Poderão participar os escoceses que forem maiores de 16 anos, incluindo cidadãos da União Europeia, da Commonwealth (comunidade de antigos territórios britânicos) e membros das Forças Armadas no exterior. A Escócia tem uma população de 5,2 milhões de pessoas, sendo Glasgow a cidade mais populosa com 592.820 habitantes, de acordo com dados oficiais divulgados em 2011. Em seguida está Edimburgo, com 486.120; Aberdeen, com 217.120; Dundee, com 144.290; Stirling, com 89.850 e Inverness, com 56.660.


 


Os colégios eleitorais do país estarão abertos até às 21h. A apuração começará logo depois do fechamento das urnas. Cada uma das 32 autoridades locais da Escócia realizará sua própria apuração, e em seguida, enviarão ao Escritório Eleitoral, que espera ter um resultado significativo no começo da sexta-feira.


 


Na votação, os eleitores terão que responder com uma "x" no espaço correspondente ao "sim" ou "não" para a pergunta: "A Escócia deveria ser um país independente?".


 


Entenda o referendo


O referendo foi acordado entre o governo escocês e o governo britânico em 2012, depois que o Partido Nacional Escocês, que lidera a campanha pela independência da nação, ganhou com assombrosa maioria as eleições parlamentares de 2011. Desde então, várias campanhas de ambos os lados foram lançadas sendo as principais a Yes Scotland, lançada em 25 de maio, a favor da independência, e a Better Together, anunciada em 25 de junho, contra a separação.


 


Os defensores da separação dizem não ver propósito na união com a Inglaterra, e que uma Escócia independente, com a abundância de petróleo de que dispõe, proveniente das reservas do Mar do Norte, poderia se tornar um dos países mais ricos do mundo. Depois da consulta à população, se a maioria decidir pela independência da Escócia, ela deve ser declarada em 24 de março de 2016. Antes disso, serão negociados com o governo britânico os termos da separação. A Escócia terá que buscar seu espaço no cenário internacional, junto à União Europeia e à Organização das Nações Unidas.


 


Na economia, há indícios de que grandes companhias, bancos e investidores ameacem deixar o país por conta da instabilidade do processo de separação. O governo escocês diz que quer manter a libra esterlina como moeda corrente, mas há resistência dos três principais partidos políticos do Reino Unido – Conservador, Trabalhista e Liberal Democrata.

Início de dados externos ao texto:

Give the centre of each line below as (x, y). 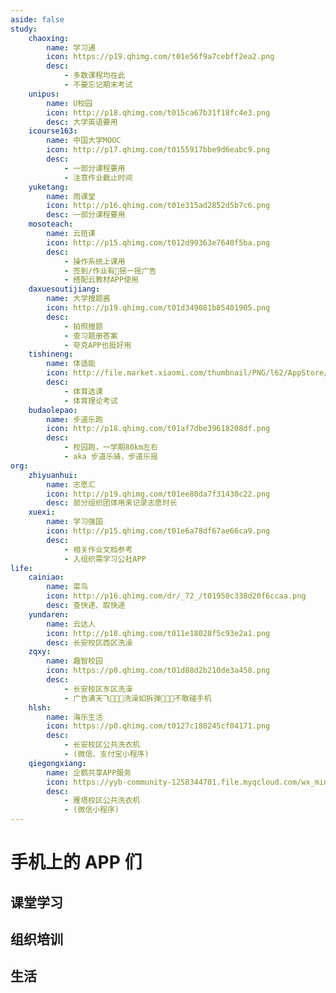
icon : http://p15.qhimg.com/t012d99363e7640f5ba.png (158, 242)
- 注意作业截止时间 (98, 177)
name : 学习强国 (74, 522)
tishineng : (51, 354)
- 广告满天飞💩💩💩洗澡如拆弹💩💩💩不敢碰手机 (137, 698)
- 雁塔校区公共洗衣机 (102, 801)
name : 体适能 (71, 364)
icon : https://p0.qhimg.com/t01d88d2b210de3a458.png (158, 671)
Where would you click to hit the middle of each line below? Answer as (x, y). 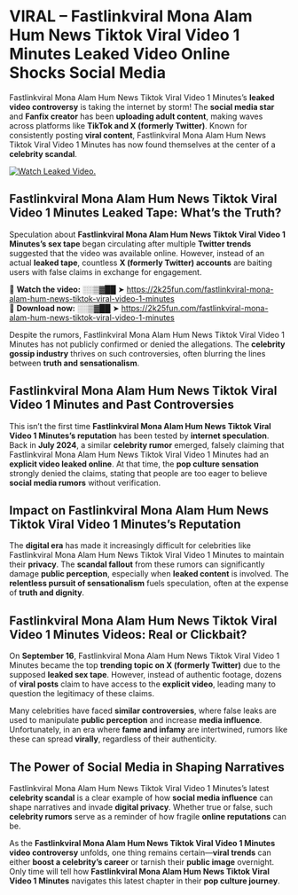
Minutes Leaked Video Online (120, 54)
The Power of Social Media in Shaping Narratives (147, 767)
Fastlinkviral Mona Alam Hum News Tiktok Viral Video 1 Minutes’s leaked (142, 97)
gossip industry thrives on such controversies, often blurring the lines (137, 353)
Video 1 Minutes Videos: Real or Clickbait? (128, 635)
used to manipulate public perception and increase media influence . (136, 720)
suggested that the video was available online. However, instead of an (137, 253)
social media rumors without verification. (85, 483)
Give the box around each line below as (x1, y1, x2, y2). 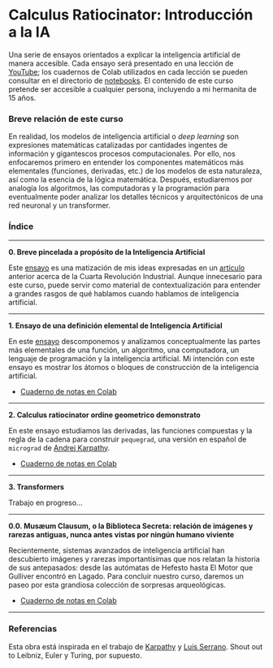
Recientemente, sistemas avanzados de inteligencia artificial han (8, 545, 225, 555)
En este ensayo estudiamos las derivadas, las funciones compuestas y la (8, 425, 253, 435)
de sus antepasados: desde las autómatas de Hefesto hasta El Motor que (8, 562, 253, 572)
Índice (8, 221, 34, 232)
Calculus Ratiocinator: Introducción (8, 6, 253, 24)
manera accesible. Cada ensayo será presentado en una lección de (8, 58, 234, 68)
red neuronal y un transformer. (8, 200, 111, 210)
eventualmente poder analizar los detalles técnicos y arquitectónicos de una (8, 192, 264, 202)

Outras opções seriam a adoção do euro, que demandaria uma longa negociação com Bruxelas, ou a criação de uma moeda própria, o que, segundo economistas, poderia ser muito oneroso.


 


Na política, a perda da Escócia a oito meses das eleições poderia gerar consequências graves para o primeiro-ministro britânico David Cameron. Cogita-se, inclusive, sua saída do poder. Há possibilidade de que o processo eleitoral, marcado para maio de 2015, seja cancelado. Além disso, o sucesso do pleito escocês poderia gerar novas demandas por separação. (Com Agência Brasil)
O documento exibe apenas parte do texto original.